= Thomas Cochrane (doctor) =

Scottish medical missionary

Thomas Cochrane M.B. C.M (1866–1953) was a Scottish medical missionary. He is notable for founding the first school to teach western medicine to Chinese trainee doctors, and for his influential London-based campaigns to promote missionary work.

==Early life==
Cochrane was brought up in Greenock, Scotland. In 1882, he was inspired to become a missionary after listening to the evangelical preacher Dwight L. Moody. He trained to be a doctor at the University of Glasgow, and in 1897 traveled to China with the London Missionary Society.

==Work in China==
Cochrane arrived in Chaoyang hospital, Mongolia when the country was in the throes of the Boxer Rebellion. Braving threats from bandits, he traveled from village to village in an ox cart dispensing medical aid. Mr and Mrs Liddell, the parents of the famous runner Eric Liddell the famous, were also there at the time. In 1900, he moved to Beijing to restore the hospital which had been almost totally demolished. Cochrane succeeded in obtaining royal support for his work after he healed the Empress Dowager Cixi's chief eunuch and her chief lady-in-waiting. He decided to establish the hospital as a training hospital so as to educate Chinese doctors in the western style of medicine. With the support of the Empress and other missionary bodies he founded the Peking Union Medical College. To support the students at the College, Cochrane translated in to Mandarin western medical books such as Heath’s Anatomy (1909) and Heath’s Osteology (1910). In 1916, the hospital was transferred to the Rockefeller Institute.

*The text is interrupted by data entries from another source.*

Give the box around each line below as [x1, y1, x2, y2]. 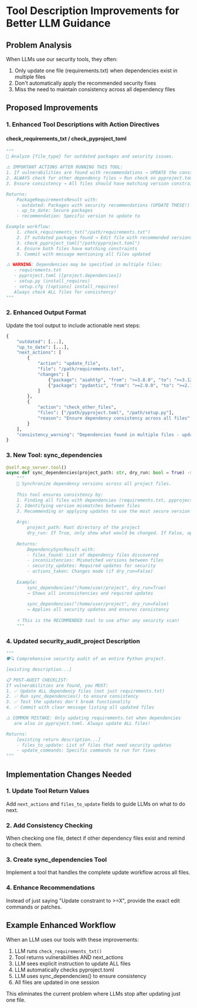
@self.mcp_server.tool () [6, 464, 67, 470]
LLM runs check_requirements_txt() [14, 947, 103, 954]
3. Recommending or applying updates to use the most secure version [16, 508, 191, 514]
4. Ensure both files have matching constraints [16, 245, 138, 251]
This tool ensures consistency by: [16, 491, 104, 498]
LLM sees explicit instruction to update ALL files [14, 960, 131, 967]
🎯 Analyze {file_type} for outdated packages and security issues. [6, 154, 175, 159]
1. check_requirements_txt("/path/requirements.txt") [16, 229, 151, 235]
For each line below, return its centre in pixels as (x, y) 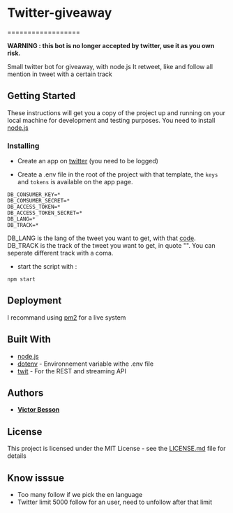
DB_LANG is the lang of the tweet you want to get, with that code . (102, 238)
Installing (23, 146)
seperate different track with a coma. (60, 253)
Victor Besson (38, 410)
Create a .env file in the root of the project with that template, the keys (118, 174)
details (17, 456)
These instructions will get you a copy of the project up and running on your (116, 112)
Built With (29, 340)
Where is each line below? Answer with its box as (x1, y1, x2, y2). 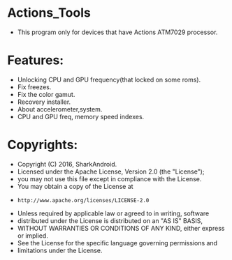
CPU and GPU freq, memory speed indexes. (17, 112, 145, 121)
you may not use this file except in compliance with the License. (17, 174, 202, 183)
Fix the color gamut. (17, 90, 75, 98)
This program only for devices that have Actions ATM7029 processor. (17, 28, 218, 36)
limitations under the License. (17, 246, 103, 254)
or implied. (17, 231, 49, 240)
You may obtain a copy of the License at (17, 182, 134, 190)
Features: (7, 52, 64, 68)
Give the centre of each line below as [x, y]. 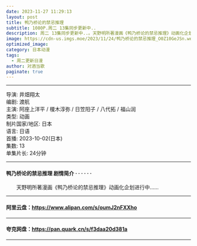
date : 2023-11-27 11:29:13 [39, 11]
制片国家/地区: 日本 [29, 124]
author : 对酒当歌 [26, 66]
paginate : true [25, 72]
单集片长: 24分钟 [26, 153]
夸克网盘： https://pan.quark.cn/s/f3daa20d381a [67, 229]
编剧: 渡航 [18, 102]
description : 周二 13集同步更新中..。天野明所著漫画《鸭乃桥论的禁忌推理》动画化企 [97, 33]
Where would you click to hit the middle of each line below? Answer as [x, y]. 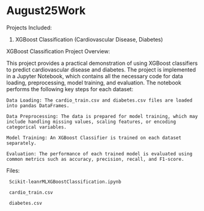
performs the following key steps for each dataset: [70, 89]
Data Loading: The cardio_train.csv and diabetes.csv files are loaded [99, 100]
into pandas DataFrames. [38, 105]
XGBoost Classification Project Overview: [58, 51]
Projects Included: [29, 28]
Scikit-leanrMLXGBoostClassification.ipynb [65, 182]
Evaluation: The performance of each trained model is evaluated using [99, 154]
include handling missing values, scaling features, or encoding [91, 122]
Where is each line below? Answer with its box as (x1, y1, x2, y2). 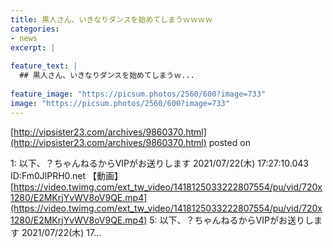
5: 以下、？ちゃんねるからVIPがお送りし (149, 214, 314, 226)
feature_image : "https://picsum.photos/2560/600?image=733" (10, 89, 267, 99)
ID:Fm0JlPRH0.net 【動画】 (10, 169, 124, 181)
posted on (208, 136, 251, 148)
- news (10, 33, 38, 43)
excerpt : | (10, 42, 56, 53)
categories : (10, 24, 60, 34)
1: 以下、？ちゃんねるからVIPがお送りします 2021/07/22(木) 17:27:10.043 (10, 157, 309, 169)
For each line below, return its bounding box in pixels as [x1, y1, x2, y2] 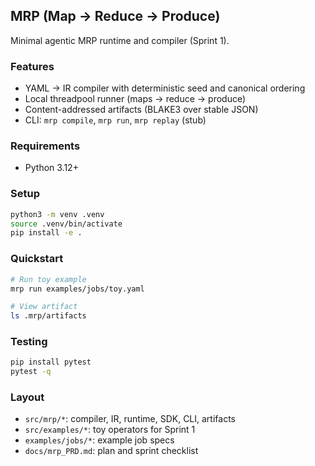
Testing [10, 335, 48, 349]
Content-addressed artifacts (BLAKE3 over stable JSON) [24, 104, 259, 116]
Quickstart [10, 252, 64, 266]
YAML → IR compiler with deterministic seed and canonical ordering [24, 82, 306, 94]
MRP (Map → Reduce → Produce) [10, 8, 221, 25]
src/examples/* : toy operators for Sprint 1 [24, 424, 196, 436]
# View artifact [10, 302, 78, 312]
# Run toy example [10, 274, 87, 284]
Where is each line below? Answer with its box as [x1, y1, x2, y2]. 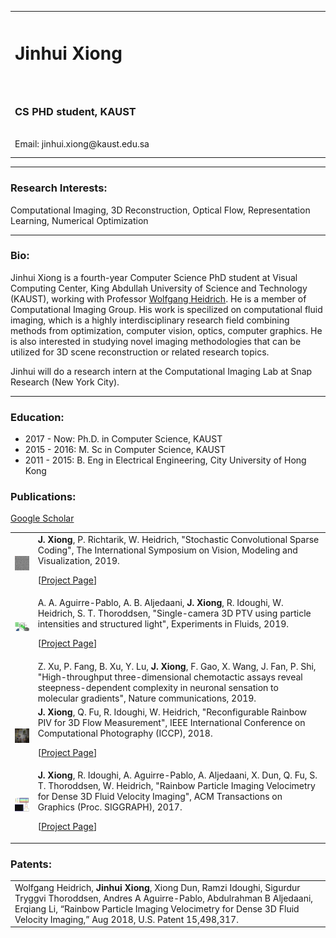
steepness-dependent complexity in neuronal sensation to [37, 681, 279, 693]
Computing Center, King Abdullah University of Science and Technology [10, 282, 308, 294]
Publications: [10, 490, 77, 504]
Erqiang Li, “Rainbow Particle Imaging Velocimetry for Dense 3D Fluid [14, 902, 300, 915]
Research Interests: [10, 181, 108, 195]
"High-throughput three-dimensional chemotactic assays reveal [37, 671, 303, 683]
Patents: [10, 857, 53, 871]
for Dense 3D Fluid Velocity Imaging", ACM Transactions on [37, 791, 283, 803]
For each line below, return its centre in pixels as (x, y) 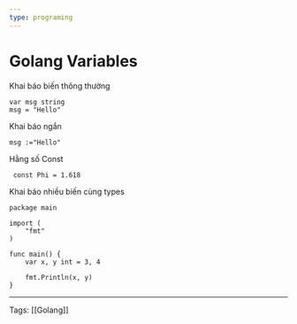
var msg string (37, 102)
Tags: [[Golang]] (39, 310)
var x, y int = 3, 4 (63, 262)
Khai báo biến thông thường (60, 86)
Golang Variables (74, 61)
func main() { (35, 254)
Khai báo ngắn (35, 126)
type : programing (41, 17)
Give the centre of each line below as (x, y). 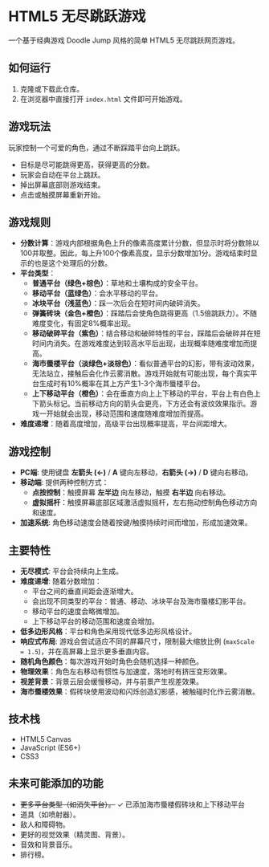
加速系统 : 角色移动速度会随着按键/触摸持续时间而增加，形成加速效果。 (136, 523)
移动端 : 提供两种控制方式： (64, 482)
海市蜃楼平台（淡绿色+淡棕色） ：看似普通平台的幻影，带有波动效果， (145, 364)
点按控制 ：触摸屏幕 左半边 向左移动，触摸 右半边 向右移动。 (131, 493)
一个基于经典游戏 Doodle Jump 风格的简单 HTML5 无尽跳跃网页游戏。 (124, 40)
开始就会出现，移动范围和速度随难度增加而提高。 (127, 413)
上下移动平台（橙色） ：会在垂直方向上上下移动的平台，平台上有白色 (143, 393)
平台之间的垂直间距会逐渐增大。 (85, 591)
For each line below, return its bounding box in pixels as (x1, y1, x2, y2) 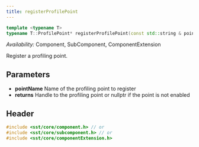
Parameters (6, 69, 50, 80)
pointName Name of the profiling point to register (14, 85, 136, 92)
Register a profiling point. (6, 53, 68, 60)
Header (6, 109, 34, 119)
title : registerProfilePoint (6, 8, 78, 15)
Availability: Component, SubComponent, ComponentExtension (6, 41, 161, 48)
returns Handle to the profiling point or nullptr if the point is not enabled (14, 92, 191, 99)
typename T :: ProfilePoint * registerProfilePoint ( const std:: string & (6, 30, 182, 36)
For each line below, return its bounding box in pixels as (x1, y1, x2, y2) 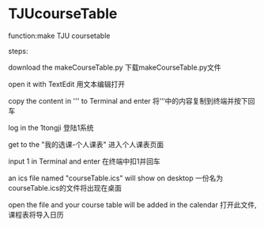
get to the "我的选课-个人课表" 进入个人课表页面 (8, 139, 164, 149)
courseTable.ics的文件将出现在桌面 (8, 183, 123, 192)
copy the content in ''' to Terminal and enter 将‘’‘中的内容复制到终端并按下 (8, 96, 248, 105)
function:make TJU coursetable (8, 31, 111, 40)
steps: (8, 46, 28, 55)
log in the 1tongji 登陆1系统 (8, 123, 94, 132)
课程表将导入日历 (8, 210, 64, 219)
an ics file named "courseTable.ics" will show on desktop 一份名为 (8, 173, 224, 183)

==Campaigns to promote missionary work==
Cochrane believed that missionary work should be co-ordinated, organised and well supplied. In 1913, the Christian Literature Society of China published his Survey of the Missionary Occupation of China with an accompanying atlas showing missionary activities in the provinces of China. The work called for trained personnel, medical equipment, and supplies. After he returned to England in 1915, he continued to encourage the gathering and promotion of knowledge on the state of missionary work and needs across the world. He founded the Mildmay Movement for World Evangelisation, based in the Mildmay Centre, next to the Mildmay Mission Hospital (a separate and older organisation) in Islington, London. In 1924, together with like minded trustees, businessman Sidney J. W. Clark and Roland Allen, he set up the Survey Application Trust, an organisation to promote missionary work through publications. He served as the editor of the publication World Dominion. In 1949, he founded the publication The World Christian Handbook. His campaigning though his publications and the missionary conferences held at the Mildmay Centre were an inspiration to many at the time to fund and participate in missionary activities.

==Personal life==
Cochrane was married twice. He had three sons by his first wife. After she died in 1930, he married again and gained six stepdaughters. He died in Pinner, Middlesex in 1953.